Activity
Everything from the line containing "U.S. Approves First Bitcoin Perpetual Futures" through the line containing "Stay in the Loop" should be repeated exactly, and nothing else from the data.

Dataset
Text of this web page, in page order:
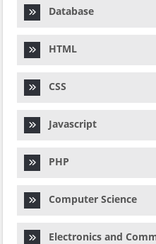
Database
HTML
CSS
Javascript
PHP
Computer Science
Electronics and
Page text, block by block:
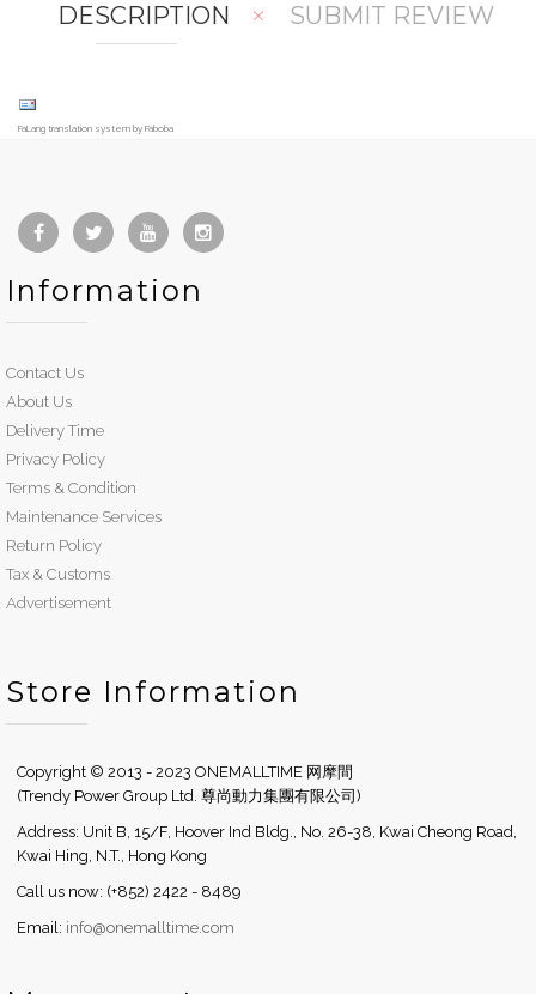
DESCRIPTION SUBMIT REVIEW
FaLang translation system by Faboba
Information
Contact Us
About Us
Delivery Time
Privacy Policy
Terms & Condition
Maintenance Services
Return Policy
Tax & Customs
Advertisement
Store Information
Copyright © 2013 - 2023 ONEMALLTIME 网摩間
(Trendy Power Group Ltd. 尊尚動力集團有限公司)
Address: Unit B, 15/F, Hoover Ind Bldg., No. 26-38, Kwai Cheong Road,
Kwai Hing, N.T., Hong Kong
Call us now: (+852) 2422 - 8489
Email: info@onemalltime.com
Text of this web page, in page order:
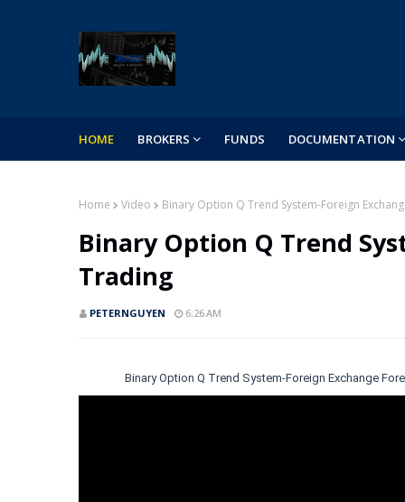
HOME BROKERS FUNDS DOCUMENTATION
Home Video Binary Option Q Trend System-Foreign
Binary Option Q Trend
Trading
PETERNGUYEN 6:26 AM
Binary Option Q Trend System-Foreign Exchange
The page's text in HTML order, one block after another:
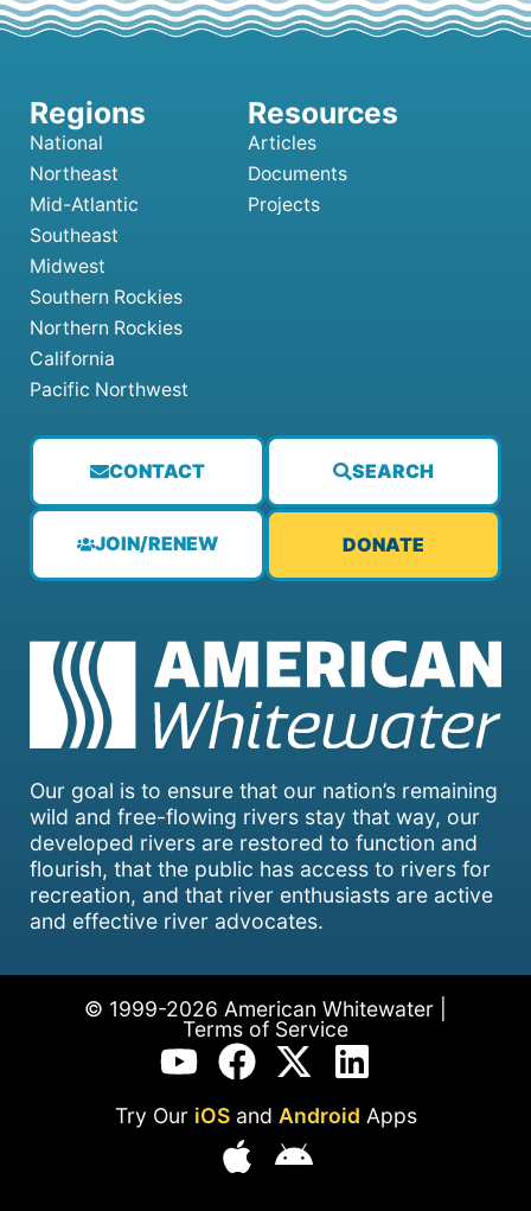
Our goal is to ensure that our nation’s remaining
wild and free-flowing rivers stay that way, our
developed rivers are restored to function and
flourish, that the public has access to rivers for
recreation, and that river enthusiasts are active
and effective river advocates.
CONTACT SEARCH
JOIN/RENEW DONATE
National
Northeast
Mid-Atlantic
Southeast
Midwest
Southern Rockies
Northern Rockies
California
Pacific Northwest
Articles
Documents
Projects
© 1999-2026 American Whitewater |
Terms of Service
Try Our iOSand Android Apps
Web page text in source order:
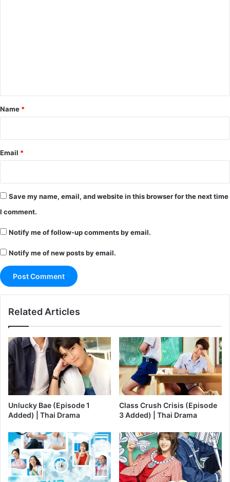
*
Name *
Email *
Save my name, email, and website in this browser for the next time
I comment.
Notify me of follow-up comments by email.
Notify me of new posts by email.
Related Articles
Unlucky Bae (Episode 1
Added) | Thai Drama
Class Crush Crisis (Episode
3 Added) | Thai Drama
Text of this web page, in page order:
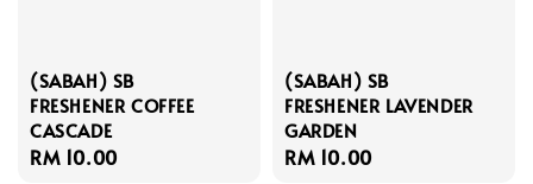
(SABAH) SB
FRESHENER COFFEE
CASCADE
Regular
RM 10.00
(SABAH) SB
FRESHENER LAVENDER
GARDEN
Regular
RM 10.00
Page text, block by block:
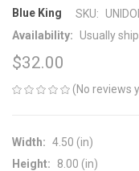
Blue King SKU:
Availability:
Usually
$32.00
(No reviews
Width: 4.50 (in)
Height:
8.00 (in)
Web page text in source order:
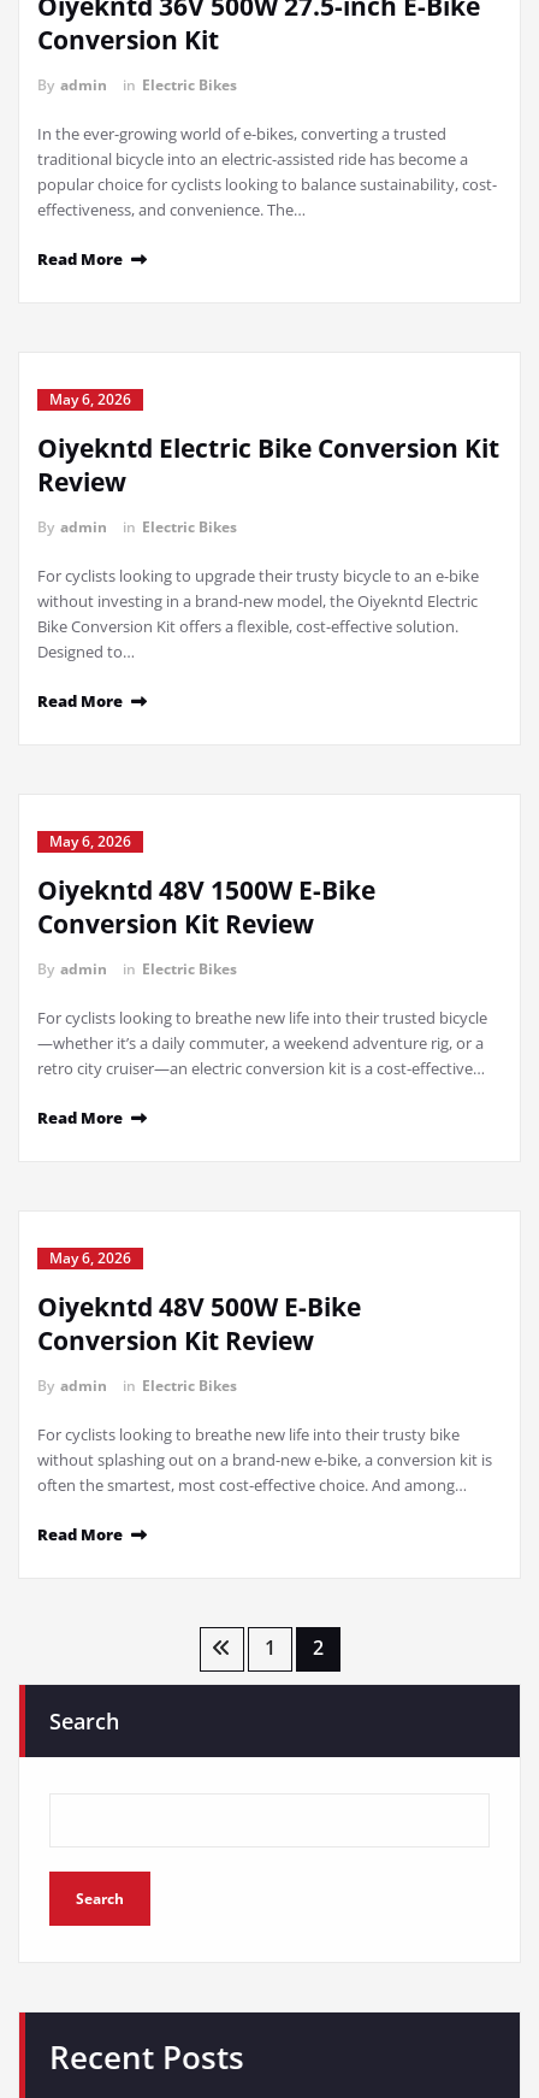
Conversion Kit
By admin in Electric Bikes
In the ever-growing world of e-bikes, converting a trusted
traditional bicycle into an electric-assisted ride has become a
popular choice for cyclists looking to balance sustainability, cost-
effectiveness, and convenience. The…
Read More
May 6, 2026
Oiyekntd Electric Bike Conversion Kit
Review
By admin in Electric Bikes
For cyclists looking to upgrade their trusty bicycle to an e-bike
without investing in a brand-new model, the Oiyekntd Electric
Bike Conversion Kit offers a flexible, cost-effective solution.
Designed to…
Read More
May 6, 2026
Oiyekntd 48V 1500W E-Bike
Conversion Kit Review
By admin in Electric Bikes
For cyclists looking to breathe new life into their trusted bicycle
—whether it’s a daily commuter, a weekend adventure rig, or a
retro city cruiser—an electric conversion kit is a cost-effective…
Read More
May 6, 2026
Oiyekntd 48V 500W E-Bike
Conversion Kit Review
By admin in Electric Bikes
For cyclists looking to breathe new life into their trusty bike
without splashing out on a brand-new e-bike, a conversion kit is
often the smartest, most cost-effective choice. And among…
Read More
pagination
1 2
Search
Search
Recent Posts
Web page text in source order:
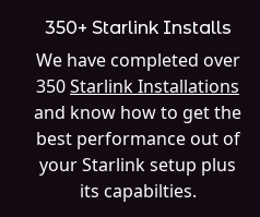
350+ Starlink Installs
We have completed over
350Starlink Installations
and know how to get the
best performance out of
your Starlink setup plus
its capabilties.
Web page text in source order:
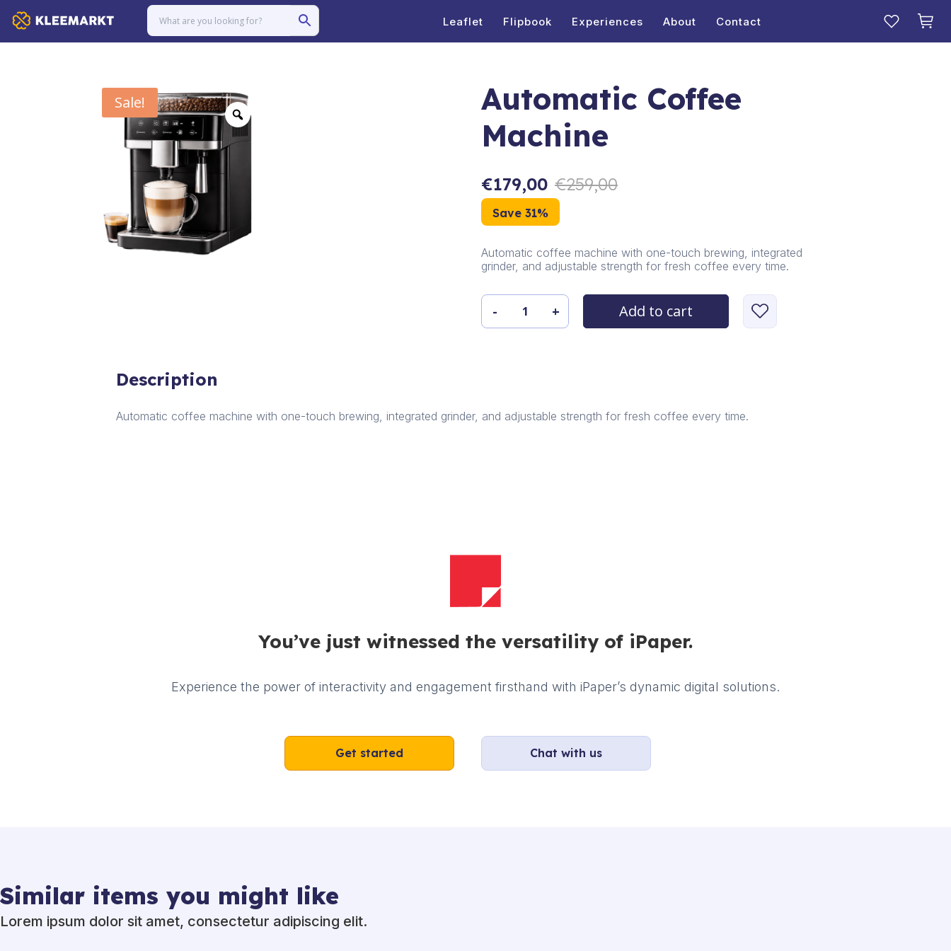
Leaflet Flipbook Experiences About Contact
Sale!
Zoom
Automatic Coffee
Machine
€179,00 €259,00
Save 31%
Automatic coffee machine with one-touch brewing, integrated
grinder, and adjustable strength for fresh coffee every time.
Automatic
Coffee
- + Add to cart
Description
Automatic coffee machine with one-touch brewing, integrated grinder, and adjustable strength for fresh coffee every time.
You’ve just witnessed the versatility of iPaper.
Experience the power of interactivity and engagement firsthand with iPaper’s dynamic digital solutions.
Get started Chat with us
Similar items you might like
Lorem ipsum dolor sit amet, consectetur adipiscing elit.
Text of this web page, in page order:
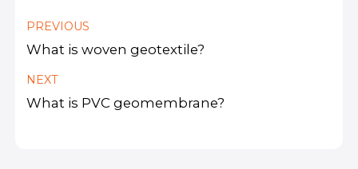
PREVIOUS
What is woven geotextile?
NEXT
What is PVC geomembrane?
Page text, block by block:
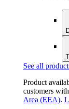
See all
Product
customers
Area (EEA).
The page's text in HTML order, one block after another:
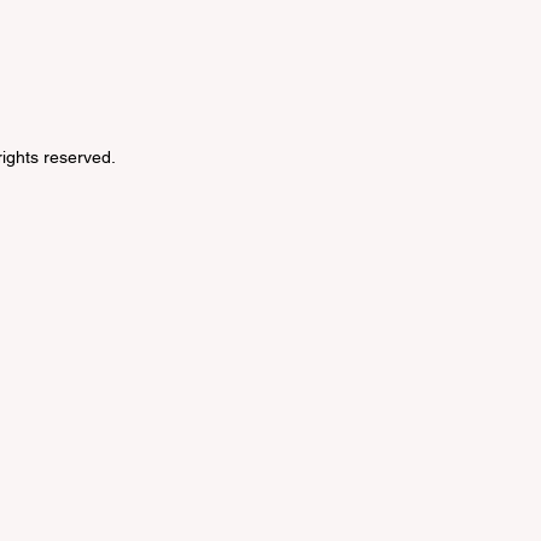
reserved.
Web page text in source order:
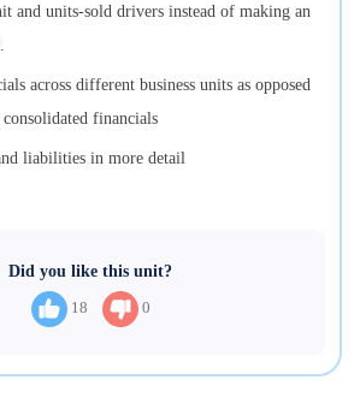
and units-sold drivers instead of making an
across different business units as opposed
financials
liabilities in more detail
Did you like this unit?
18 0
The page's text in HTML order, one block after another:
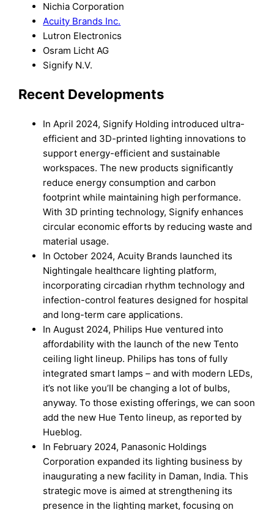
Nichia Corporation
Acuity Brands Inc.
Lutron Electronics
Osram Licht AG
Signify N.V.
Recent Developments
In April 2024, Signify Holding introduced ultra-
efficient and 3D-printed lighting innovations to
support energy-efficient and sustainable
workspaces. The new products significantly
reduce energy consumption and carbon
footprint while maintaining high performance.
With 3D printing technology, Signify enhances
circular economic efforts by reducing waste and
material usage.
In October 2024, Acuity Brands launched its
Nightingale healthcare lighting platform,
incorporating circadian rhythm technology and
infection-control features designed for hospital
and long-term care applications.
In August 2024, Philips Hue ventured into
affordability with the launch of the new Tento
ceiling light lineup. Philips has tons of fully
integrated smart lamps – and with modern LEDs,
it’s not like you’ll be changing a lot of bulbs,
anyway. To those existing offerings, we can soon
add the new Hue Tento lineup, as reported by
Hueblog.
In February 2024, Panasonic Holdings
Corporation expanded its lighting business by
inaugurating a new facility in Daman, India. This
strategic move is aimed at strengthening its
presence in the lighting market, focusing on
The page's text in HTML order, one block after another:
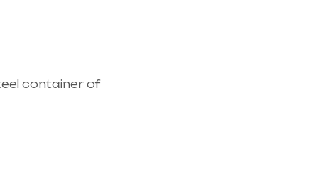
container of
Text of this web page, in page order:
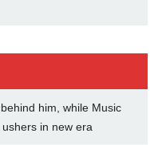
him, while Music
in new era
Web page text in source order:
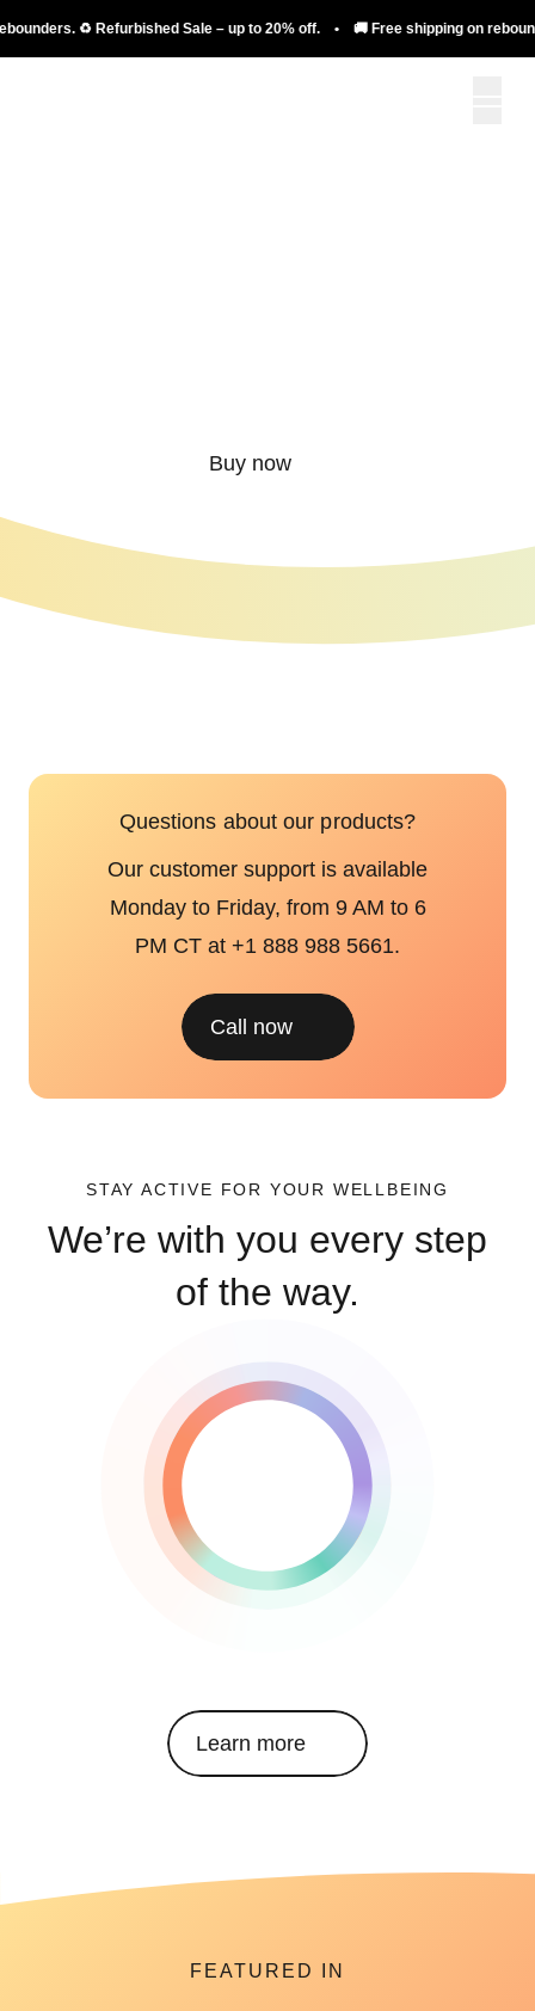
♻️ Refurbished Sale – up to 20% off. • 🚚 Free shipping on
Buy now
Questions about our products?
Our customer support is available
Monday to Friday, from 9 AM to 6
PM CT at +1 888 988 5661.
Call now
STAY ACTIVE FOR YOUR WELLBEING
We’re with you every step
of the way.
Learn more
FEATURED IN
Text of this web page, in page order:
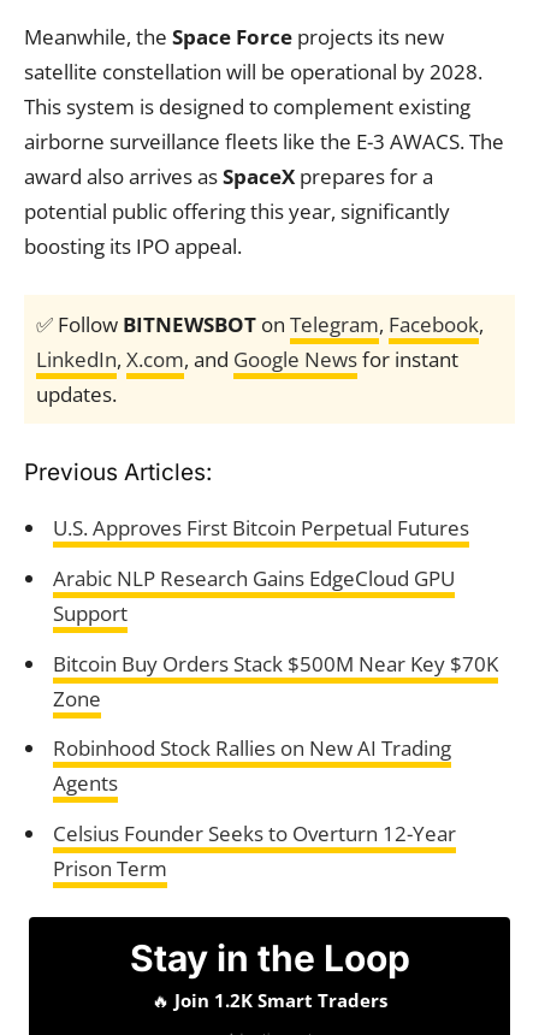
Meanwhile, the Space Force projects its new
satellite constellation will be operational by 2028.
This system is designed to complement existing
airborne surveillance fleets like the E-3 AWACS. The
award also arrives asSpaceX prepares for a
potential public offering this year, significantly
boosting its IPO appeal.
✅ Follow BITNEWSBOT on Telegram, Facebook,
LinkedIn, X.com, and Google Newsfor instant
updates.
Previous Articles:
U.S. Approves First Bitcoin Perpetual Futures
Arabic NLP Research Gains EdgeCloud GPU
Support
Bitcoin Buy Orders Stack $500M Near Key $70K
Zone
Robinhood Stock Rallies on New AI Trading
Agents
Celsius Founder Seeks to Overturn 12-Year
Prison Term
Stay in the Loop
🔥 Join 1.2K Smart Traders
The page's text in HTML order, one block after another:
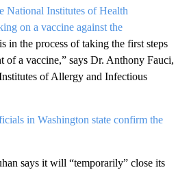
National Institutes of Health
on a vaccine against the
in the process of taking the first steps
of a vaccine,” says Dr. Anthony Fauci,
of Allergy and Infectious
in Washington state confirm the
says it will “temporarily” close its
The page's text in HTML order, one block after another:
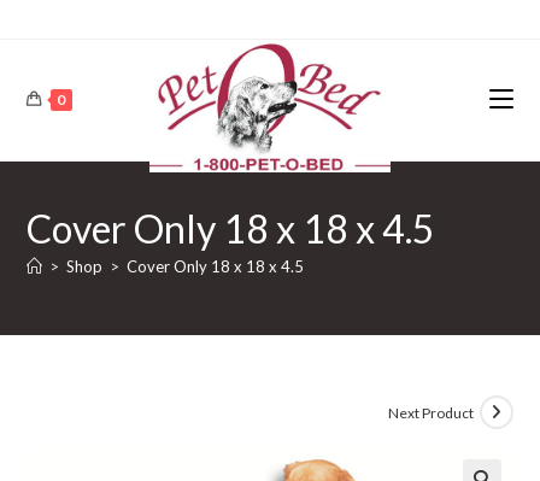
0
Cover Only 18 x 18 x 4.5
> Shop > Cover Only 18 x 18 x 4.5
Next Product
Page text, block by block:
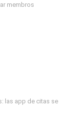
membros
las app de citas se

Task solution
U.S. Approves First Bitcoin Perpetual Futures
Arabic NLP Research Gains EdgeCloud GPU
Support
Bitcoin Buy Orders Stack $500M Near Key $70K
Zone
Robinhood Stock Rallies on New AI Trading
Agents
Celsius Founder Seeks to Overturn 12-Year
Prison Term
Stay in the Loop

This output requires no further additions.